Recorded data:
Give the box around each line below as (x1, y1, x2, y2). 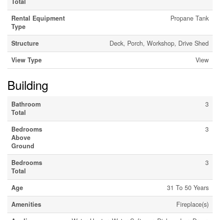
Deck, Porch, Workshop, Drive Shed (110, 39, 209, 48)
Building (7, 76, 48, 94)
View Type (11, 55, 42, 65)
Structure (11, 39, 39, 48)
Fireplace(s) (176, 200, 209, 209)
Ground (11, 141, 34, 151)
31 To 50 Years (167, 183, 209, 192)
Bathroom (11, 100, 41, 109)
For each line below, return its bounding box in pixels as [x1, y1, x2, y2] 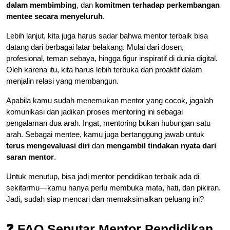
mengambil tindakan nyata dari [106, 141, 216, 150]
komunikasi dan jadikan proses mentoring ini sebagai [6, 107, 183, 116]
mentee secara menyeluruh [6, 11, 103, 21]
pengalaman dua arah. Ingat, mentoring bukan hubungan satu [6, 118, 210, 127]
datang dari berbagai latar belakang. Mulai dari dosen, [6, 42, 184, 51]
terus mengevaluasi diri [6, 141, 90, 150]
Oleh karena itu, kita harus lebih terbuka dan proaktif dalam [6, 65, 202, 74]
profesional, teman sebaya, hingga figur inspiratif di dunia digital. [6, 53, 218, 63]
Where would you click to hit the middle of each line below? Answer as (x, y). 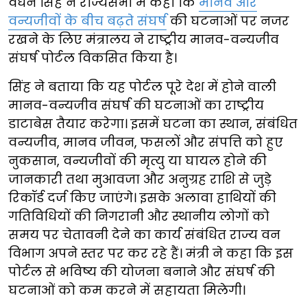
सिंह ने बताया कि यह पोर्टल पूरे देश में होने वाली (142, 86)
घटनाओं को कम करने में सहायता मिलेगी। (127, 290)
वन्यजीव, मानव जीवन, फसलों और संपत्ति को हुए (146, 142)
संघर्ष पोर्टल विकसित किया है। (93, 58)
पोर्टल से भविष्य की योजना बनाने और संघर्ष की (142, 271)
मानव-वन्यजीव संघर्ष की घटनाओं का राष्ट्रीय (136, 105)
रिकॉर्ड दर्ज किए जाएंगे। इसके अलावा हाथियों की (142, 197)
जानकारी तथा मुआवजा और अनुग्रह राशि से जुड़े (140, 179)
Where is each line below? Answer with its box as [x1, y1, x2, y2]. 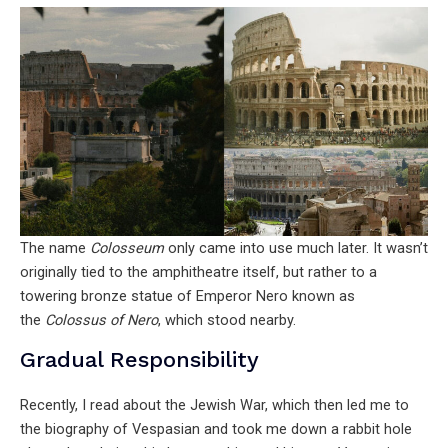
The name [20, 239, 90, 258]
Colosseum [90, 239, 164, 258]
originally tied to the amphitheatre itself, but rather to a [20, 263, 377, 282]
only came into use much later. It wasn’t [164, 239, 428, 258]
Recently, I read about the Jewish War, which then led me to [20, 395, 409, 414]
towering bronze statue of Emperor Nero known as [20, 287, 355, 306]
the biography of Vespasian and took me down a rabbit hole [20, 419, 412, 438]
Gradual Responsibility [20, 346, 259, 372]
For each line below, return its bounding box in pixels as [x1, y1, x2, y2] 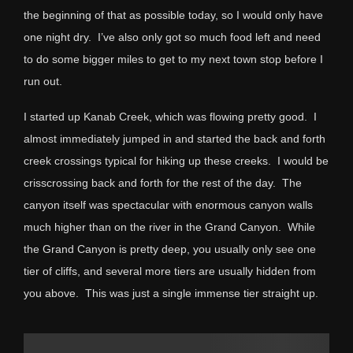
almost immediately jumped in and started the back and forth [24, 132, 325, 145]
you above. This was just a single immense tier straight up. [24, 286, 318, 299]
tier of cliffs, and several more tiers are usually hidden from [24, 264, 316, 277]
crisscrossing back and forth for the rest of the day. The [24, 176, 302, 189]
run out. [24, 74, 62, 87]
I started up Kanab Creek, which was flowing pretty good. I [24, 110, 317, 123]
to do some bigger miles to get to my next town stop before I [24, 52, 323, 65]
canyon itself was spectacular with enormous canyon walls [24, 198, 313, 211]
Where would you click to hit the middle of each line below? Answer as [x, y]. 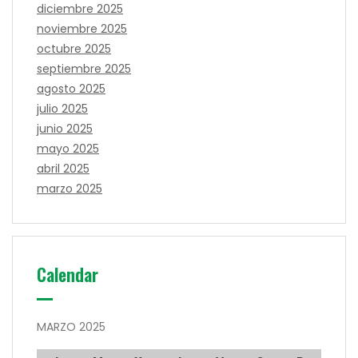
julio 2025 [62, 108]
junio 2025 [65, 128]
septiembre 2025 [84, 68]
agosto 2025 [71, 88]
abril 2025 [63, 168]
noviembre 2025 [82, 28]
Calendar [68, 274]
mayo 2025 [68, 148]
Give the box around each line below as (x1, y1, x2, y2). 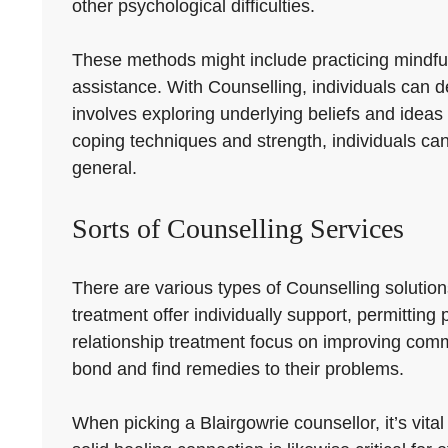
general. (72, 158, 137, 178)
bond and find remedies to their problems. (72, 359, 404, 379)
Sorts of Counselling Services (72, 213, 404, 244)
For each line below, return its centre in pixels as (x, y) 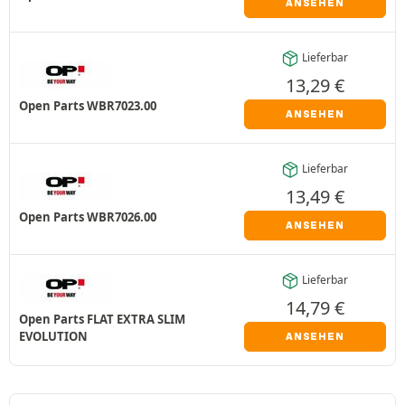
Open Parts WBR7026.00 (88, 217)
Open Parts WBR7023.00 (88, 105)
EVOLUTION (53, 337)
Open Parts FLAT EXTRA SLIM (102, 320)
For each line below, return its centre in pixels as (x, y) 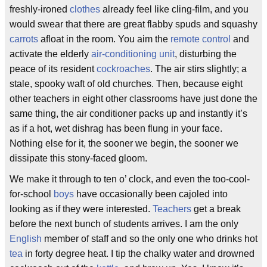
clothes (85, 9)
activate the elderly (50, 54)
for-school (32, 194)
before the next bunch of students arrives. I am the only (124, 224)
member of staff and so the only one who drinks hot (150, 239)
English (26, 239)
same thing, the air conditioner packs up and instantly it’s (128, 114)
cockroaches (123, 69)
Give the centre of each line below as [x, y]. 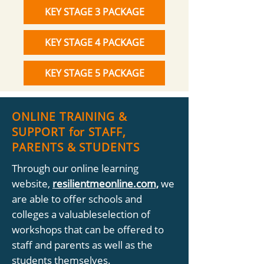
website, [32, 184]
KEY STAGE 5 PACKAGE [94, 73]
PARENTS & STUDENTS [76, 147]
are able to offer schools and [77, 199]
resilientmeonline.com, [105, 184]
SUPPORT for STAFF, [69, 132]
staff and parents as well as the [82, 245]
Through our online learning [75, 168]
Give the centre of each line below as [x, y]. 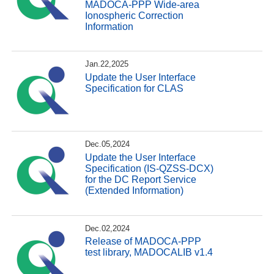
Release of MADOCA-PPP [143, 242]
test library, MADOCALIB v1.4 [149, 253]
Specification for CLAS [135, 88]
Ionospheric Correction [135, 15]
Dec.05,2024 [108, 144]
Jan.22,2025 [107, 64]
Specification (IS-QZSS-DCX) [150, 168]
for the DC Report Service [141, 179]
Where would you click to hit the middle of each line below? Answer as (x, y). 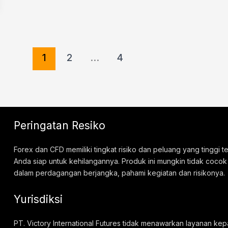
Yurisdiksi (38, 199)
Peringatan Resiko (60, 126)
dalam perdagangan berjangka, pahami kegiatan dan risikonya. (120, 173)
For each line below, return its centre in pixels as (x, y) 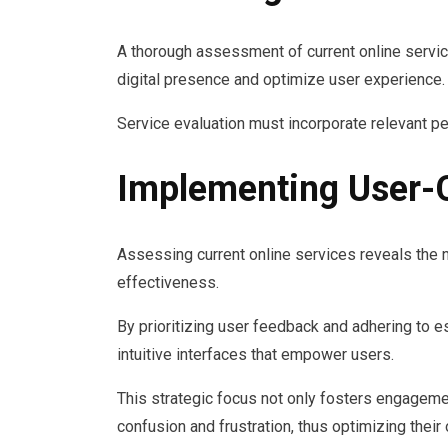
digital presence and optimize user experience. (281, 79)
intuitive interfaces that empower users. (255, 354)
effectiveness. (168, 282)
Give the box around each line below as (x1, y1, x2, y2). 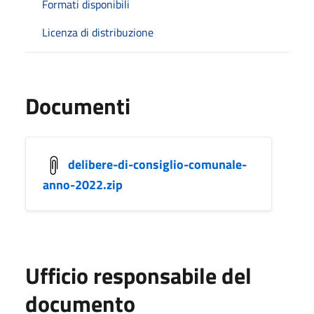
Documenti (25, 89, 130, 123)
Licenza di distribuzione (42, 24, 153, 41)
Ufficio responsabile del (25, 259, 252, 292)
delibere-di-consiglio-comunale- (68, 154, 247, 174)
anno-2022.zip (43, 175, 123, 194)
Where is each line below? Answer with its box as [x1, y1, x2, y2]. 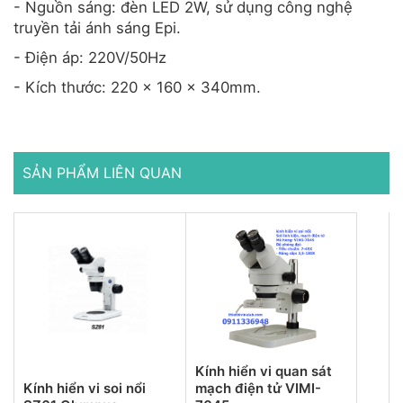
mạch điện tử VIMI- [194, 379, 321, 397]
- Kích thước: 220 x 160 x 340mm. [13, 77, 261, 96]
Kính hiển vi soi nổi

* * *

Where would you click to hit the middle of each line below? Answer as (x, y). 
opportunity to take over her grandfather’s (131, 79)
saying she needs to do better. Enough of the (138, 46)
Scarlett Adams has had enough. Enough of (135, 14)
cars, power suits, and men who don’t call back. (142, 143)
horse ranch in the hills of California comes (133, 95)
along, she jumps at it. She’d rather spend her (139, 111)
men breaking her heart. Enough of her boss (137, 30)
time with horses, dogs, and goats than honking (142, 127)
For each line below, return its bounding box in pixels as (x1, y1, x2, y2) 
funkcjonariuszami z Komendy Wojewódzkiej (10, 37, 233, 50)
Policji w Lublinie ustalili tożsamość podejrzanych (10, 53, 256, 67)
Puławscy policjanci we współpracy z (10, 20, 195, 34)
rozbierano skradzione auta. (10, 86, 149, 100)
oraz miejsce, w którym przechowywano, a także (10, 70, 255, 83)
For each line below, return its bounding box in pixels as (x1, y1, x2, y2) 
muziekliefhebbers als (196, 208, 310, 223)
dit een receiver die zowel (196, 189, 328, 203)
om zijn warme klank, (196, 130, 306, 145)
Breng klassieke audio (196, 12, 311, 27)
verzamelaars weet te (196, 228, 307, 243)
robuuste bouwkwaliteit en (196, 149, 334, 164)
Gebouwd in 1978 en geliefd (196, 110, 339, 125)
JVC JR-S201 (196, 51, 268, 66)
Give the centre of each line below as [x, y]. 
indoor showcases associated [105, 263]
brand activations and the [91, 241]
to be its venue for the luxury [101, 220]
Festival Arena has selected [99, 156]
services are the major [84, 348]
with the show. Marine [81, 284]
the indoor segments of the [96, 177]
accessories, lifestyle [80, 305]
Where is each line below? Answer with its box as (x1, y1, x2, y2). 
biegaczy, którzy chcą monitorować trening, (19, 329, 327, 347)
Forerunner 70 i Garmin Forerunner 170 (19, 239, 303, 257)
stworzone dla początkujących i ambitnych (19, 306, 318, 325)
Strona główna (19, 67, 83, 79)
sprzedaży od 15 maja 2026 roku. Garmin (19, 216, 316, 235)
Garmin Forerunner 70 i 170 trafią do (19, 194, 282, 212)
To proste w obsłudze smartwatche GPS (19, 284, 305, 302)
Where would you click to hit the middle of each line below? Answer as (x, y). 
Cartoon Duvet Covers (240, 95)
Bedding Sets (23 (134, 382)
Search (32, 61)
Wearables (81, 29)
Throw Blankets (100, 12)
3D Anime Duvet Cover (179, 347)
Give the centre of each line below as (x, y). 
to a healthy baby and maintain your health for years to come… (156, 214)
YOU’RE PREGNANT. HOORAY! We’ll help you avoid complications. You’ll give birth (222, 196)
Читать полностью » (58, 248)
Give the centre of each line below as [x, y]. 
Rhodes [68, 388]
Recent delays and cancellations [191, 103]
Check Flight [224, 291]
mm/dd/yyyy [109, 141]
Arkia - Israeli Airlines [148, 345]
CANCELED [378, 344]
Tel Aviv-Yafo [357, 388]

# EXERCISE OBJECTIVE:
Your answer should be the lines above, word for word, from the line with "junio 2025 [65, 128]" through the line with "for the DC Report Service [141, 179]", minus the pictures.

# RESULT FOR THIS EXERCISE:
junio 2025 [65, 128]
septiembre 2025 [84, 68]
agosto 2025 [71, 88]
abril 2025 [63, 168]
noviembre 2025 [82, 28]
Calendar [68, 274]
mayo 2025 [68, 148]
Give the box around each line below as (x1, y1, x2, y2). 
general. (72, 158, 137, 178)
bond and find remedies to their problems. (72, 359, 404, 379)
Sorts of Counselling Services (72, 213, 404, 244)
For each line below, return its centre in pixels as (x, y) 
Open Parts WBR7026.00 (88, 217)
Open Parts WBR7023.00 (88, 105)
EVOLUTION (53, 337)
Open Parts FLAT EXTRA SLIM (102, 320)
For each line below, return its centre in pixels as (x, y) 
clothes (85, 9)
activate the elderly (50, 54)
for-school (32, 194)
before the next bunch of students arrives. I am the only (124, 224)
member of staff and so the only one who drinks hot (150, 239)
English (26, 239)
same thing, the air conditioner packs up and instantly it’s (128, 114)
cockroaches (123, 69)
Give the centre of each line below as [x, y]. 
website, [32, 184]
KEY STAGE 5 PACKAGE [94, 73]
PARENTS & STUDENTS [76, 147]
are able to offer schools and [77, 199]
resilientmeonline.com, [105, 184]
SUPPORT for STAFF, [69, 132]
staff and parents as well as the [82, 245]
Through our online learning [75, 168]
Give the centre of each line below as [x, y]. 
Release of MADOCA-PPP [143, 242]
test library, MADOCALIB v1.4 [149, 253]
Specification for CLAS [135, 88]
Ionospheric Correction [135, 15]
Dec.05,2024 [108, 144]
Jan.22,2025 [107, 64]
Specification (IS-QZSS-DCX) [150, 168]
for the DC Report Service [141, 179]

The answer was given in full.